Few of us think of liberty as being the product of the "endless labor of the free," and yet that is perhaps the first lesson which history teaches us. We may never relax in our vigilance if we are going to keep our freedom.

I have just been reading a statement made by the representatives of various local, state and national agencies, who came together in conference at the call of the Children's Bureau last summer, to consider what could be done in connection with the day care of children of working mothers.

National defense has forced this question upon us, for in many areas fathers and mothers both are obliged to go to work and leave their small children unprotected while they are at work. The over-crowding in some communities means the children are playing in the streets because there is no play space or school space.

One of the things recommended by this conference was the development of comprehensive community programs for day nurseries, child centers, housekeeper service and individual counseling service. It is suggested that nursery schools and nursery centers should not be located in industrial plants, but should be community agencies serving the community as a whole.

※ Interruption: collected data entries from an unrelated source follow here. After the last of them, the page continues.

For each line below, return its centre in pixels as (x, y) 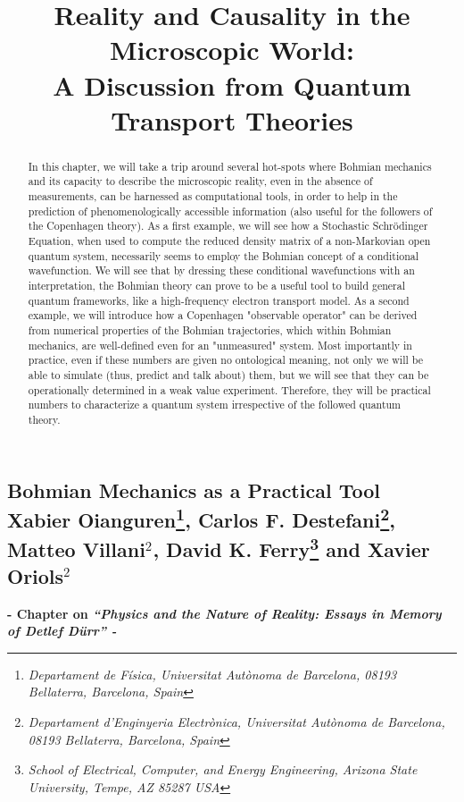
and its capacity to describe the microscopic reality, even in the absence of (200, 181)
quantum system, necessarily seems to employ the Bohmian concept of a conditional (223, 255)
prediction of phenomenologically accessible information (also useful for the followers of (230, 211)
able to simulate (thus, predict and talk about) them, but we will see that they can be (228, 374)
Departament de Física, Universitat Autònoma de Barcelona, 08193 (212, 674)
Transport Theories (232, 119)
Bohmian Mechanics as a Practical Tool (194, 490)
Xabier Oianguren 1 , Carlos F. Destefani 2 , (201, 517)
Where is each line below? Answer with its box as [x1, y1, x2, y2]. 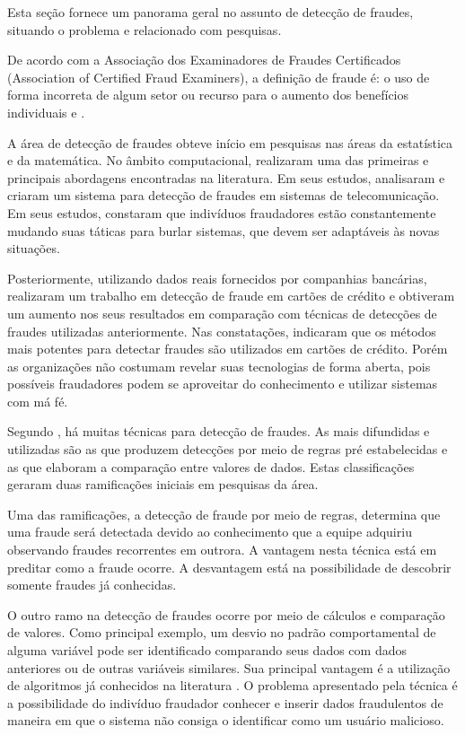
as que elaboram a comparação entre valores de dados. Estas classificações [7, 457, 415, 476]
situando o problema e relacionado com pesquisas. [7, 20, 282, 39]
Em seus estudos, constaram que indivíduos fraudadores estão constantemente [7, 203, 436, 222]
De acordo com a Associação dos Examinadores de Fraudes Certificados [7, 50, 401, 69]
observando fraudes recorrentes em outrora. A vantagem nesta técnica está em [7, 540, 437, 559]
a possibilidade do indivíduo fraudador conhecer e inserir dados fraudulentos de [7, 693, 443, 712]
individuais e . [7, 102, 85, 121]
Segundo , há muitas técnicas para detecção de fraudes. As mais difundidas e [7, 422, 430, 441]
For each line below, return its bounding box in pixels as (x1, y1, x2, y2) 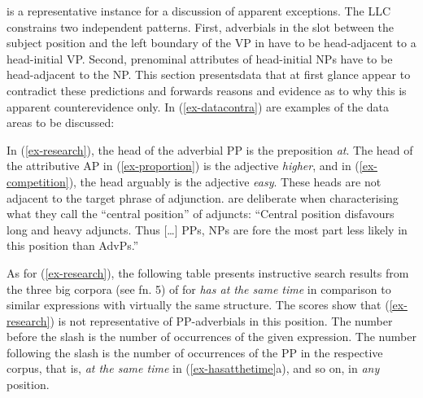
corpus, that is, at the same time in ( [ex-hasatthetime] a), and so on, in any (7, 360, 380, 377)
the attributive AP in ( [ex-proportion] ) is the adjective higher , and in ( (7, 157, 360, 174)
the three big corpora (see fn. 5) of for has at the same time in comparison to (7, 280, 391, 297)
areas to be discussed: (7, 114, 115, 131)
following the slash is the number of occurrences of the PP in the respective (7, 343, 383, 361)
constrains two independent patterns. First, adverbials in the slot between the (7, 18, 395, 35)
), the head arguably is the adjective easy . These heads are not (68, 173, 382, 190)
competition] (7, 173, 69, 190)
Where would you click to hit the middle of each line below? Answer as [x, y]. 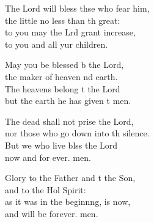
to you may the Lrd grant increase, [70, 32]
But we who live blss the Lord [61, 145]
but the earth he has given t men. [68, 101]
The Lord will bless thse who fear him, [77, 8]
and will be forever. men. [52, 213]
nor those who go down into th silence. [77, 133]
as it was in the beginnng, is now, [68, 202]
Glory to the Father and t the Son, [70, 178]
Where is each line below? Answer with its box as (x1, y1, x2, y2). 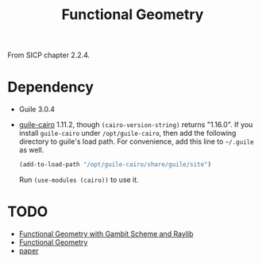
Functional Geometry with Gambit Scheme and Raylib (18, 229, 194, 238)
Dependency (7, 78, 94, 96)
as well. (18, 145, 44, 155)
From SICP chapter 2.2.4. (7, 50, 91, 60)
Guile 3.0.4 (18, 105, 55, 114)
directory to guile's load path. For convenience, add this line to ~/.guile (18, 137, 255, 146)
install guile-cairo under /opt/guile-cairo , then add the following (18, 129, 237, 138)
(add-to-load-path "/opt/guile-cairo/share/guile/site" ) (18, 161, 212, 168)
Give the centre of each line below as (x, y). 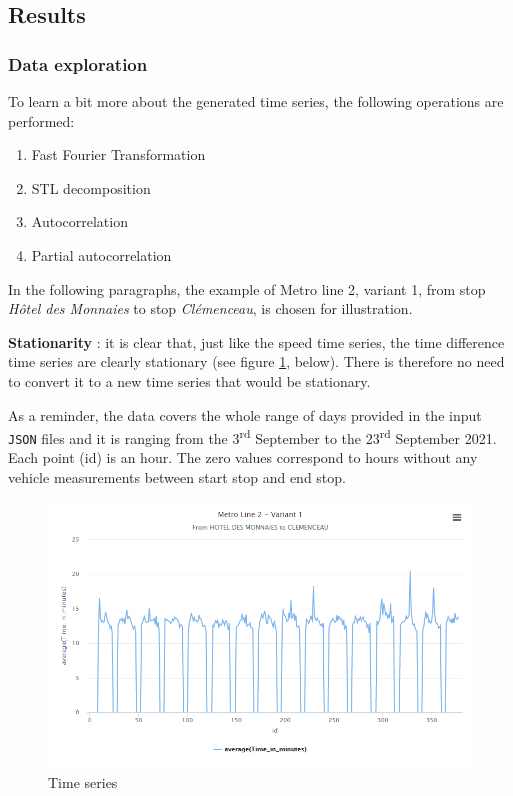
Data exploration (78, 63)
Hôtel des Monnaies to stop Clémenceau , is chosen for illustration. (210, 308)
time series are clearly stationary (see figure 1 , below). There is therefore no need (256, 361)
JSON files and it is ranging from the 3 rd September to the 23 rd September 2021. (252, 436)
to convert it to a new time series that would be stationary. (189, 380)
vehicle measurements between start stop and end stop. (177, 477)
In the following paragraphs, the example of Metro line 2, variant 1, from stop (247, 288)
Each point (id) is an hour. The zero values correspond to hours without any (243, 457)
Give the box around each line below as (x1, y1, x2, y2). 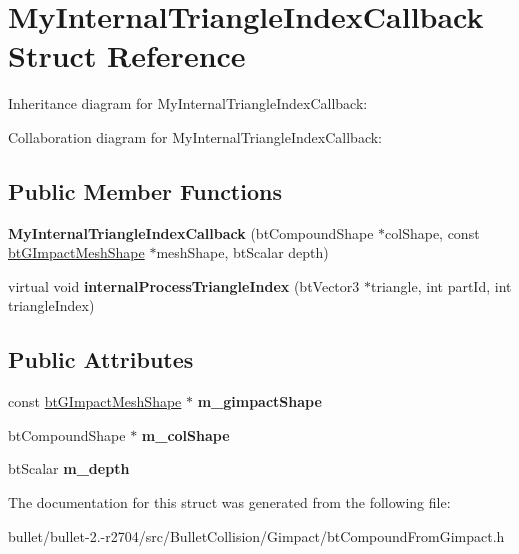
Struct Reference (8, 35, 246, 76)
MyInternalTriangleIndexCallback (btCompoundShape (8, 222, 374, 243)
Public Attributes (8, 344, 194, 375)
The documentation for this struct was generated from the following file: (8, 492, 451, 513)
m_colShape (141, 424, 230, 445)
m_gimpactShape (197, 391, 322, 412)
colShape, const (385, 222, 480, 243)
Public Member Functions (8, 175, 282, 206)
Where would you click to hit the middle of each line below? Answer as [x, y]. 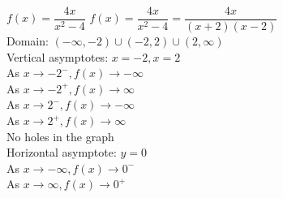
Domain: [28, 41]
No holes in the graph [60, 136]
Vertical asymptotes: [58, 56]
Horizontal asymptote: [62, 152]
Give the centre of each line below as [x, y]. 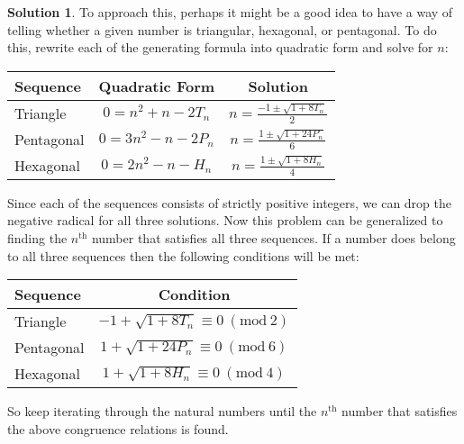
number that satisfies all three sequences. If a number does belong [273, 237]
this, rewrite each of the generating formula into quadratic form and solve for [220, 47]
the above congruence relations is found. [118, 428]
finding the [37, 237]
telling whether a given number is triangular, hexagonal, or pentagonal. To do [222, 29]
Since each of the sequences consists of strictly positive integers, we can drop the [229, 202]
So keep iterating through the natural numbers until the [162, 411]
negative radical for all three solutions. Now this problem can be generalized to [225, 220]
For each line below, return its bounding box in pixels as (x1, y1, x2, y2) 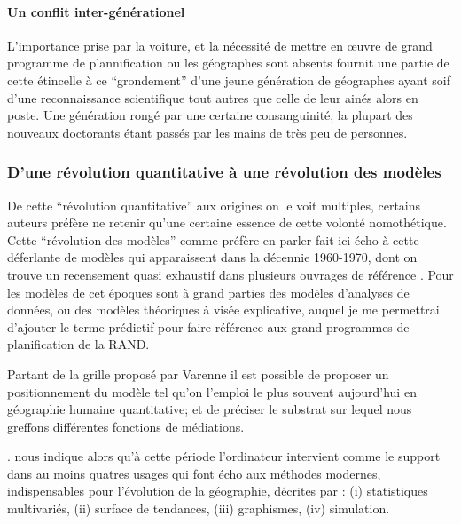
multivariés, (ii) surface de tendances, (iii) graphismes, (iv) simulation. (7, 499, 390, 518)
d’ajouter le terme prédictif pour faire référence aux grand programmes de (7, 317, 410, 336)
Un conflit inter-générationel (7, 2, 185, 20)
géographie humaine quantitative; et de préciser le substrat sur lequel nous (7, 400, 412, 418)
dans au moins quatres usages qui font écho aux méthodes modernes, (7, 464, 381, 482)
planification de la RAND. (7, 335, 150, 353)
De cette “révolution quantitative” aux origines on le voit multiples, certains (7, 195, 421, 214)
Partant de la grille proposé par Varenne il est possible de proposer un (7, 364, 389, 383)
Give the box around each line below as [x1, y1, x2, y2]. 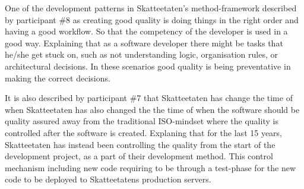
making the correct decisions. [5, 71, 110, 84]
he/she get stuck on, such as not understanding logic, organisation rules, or [5, 48, 278, 61]
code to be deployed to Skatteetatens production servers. [5, 173, 211, 185]
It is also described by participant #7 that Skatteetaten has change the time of [5, 92, 293, 104]
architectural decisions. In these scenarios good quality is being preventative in [5, 59, 291, 72]
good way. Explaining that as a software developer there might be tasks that [5, 36, 283, 49]
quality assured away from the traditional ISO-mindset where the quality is [5, 115, 278, 127]
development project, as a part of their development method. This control [5, 150, 273, 162]
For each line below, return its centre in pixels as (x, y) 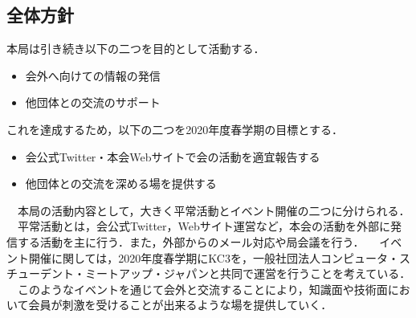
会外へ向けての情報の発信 (93, 75)
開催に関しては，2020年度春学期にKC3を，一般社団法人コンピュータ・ (214, 257)
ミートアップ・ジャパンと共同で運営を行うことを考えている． (248, 273)
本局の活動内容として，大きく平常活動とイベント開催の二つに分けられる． (214, 210)
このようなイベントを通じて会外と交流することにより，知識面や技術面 (202, 289)
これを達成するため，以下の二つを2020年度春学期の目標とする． (175, 129)
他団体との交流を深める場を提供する (121, 183)
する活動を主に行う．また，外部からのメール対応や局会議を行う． (191, 241)
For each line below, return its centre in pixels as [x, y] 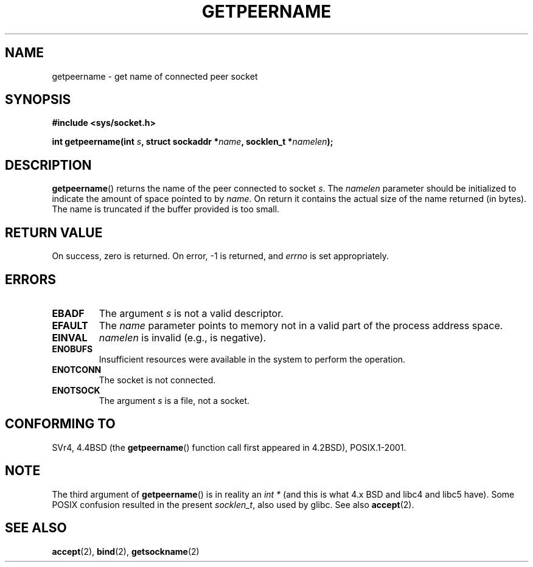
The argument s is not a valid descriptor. [191, 313]
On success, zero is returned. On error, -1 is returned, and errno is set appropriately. [220, 256]
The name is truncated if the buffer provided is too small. [166, 209]
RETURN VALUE [54, 232]
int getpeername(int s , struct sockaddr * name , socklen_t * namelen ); [193, 142]
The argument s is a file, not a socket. [174, 400]
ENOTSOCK [76, 390]
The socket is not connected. [157, 380]
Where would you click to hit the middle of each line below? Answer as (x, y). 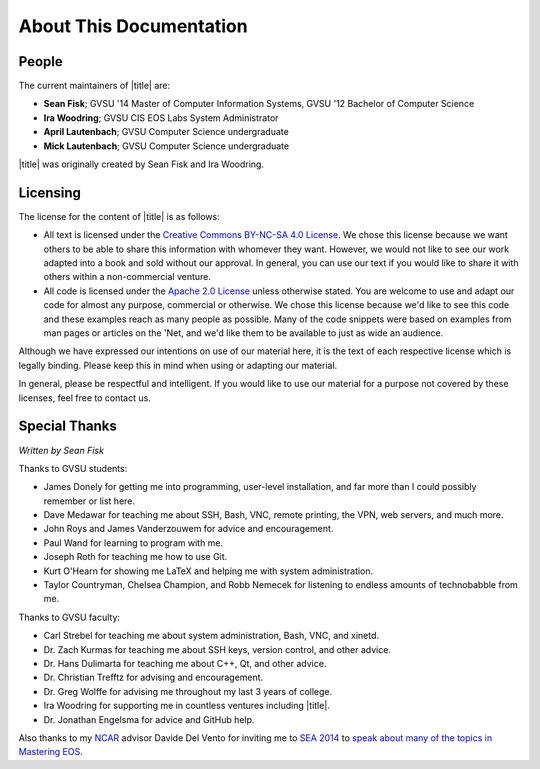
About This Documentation (133, 26)
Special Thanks (67, 426)
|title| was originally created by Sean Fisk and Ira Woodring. (141, 164)
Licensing (50, 192)
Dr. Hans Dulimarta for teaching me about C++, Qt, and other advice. (185, 663)
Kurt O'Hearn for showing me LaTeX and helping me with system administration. (208, 571)
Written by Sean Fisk (61, 450)
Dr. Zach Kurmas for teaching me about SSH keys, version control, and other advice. (217, 649)
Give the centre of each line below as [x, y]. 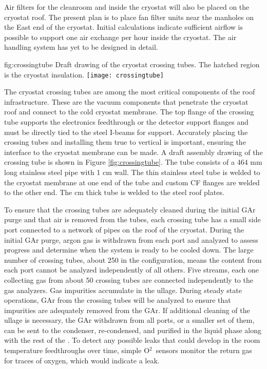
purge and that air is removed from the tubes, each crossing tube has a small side [132, 219]
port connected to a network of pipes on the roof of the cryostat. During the [124, 229]
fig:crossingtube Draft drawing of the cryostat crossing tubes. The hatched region [132, 64]
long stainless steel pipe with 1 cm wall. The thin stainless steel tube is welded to [132, 172]
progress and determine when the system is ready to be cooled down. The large [129, 250]
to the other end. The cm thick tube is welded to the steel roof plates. [114, 192]
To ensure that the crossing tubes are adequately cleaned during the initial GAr [130, 209]
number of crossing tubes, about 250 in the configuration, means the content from [133, 259]
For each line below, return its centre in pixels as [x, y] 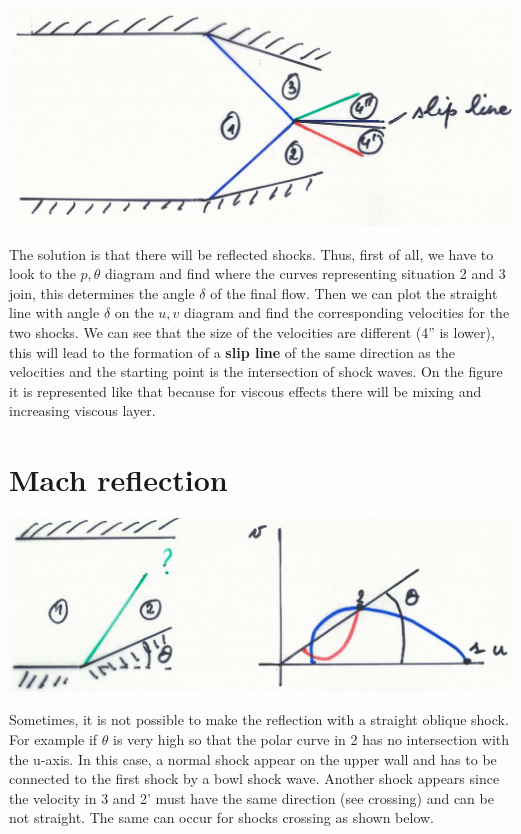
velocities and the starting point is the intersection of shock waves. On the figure [256, 371]
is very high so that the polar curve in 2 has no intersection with [311, 739]
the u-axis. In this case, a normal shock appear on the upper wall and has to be [253, 758]
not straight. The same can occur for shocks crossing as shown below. [221, 817]
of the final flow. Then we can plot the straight [354, 292]
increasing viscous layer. [82, 410]
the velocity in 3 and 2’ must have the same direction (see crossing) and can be [251, 797]
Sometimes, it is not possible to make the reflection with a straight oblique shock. [259, 719]
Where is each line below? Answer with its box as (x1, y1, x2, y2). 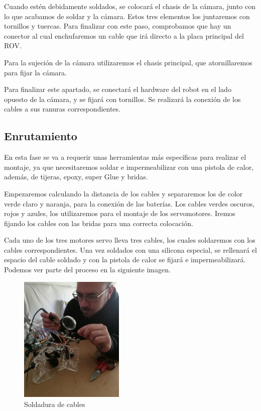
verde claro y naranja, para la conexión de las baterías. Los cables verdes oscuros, (4, 198, 255, 209)
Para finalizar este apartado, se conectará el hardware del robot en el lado (4, 84, 231, 94)
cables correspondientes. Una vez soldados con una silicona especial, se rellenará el (4, 244, 257, 255)
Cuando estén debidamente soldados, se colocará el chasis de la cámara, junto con (4, 1, 255, 11)
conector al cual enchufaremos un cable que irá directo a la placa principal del (4, 30, 244, 41)
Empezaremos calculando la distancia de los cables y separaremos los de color (4, 188, 243, 198)
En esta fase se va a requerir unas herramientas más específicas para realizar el (4, 152, 246, 162)
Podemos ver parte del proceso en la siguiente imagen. (4, 264, 171, 275)
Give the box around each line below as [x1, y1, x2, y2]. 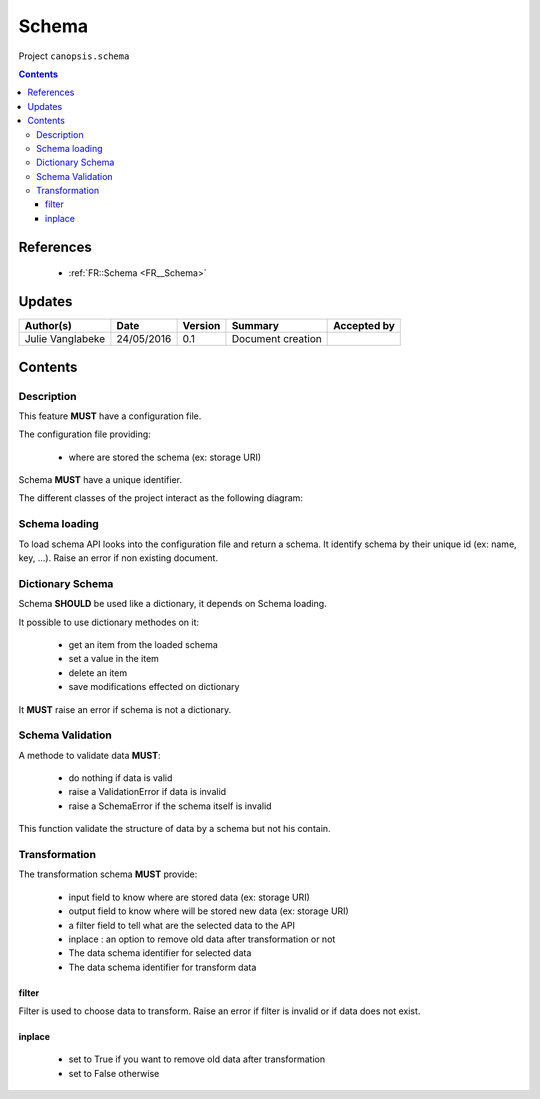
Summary [231, 319, 280, 333]
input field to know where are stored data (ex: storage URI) [68, 891, 310, 903]
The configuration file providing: [18, 428, 152, 440]
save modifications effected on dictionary [68, 681, 240, 693]
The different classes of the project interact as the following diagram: [18, 492, 304, 504]
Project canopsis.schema [18, 50, 130, 62]
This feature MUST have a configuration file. [18, 410, 202, 422]
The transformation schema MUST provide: [18, 868, 198, 880]
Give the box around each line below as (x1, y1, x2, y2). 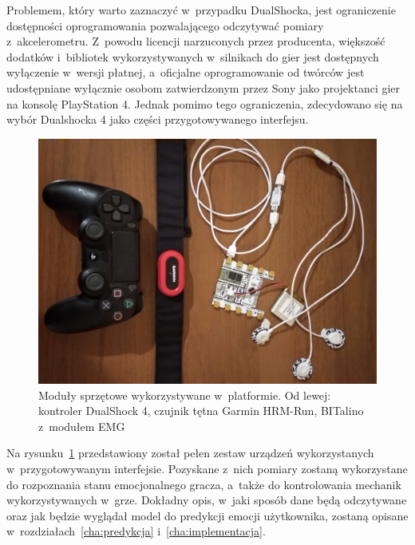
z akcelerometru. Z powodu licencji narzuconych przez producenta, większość (6, 33, 385, 49)
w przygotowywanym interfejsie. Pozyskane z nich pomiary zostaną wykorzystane (6, 460, 408, 476)
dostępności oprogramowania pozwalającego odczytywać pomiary (6, 17, 324, 34)
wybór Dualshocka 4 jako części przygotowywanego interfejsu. (6, 111, 309, 128)
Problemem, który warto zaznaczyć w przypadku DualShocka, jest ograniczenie (6, 2, 396, 18)
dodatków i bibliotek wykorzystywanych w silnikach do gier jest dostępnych (6, 48, 379, 65)
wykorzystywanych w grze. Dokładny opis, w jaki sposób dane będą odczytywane (6, 492, 407, 508)
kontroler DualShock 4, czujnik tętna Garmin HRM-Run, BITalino (38, 402, 364, 419)
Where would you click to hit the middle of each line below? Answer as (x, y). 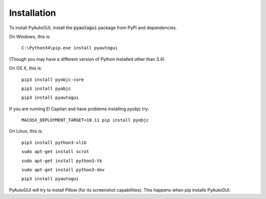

Infants should be given individual care, preferably in their own homes.

The conference stressed the necessity of maintaining standards for personnel and equipment and programs. An inter-agency committee has been created and is continuing to study this question, which has come to be a very important one in various parts of the country. I hope that those in communities meeting this particular aspect of the defense problem will try to fit themselves for service in the care of these children, who mean so much to the future of the country.

I have seen a number of people today, met the engagements I told you about yesterday, and am taking the night train back to Washington. It is sometimes hard to believe that so many activities have been packed into the short space of one day.

E.R.

(COPYRIGHT, 1941, by United Feature Syndicate, Inc.)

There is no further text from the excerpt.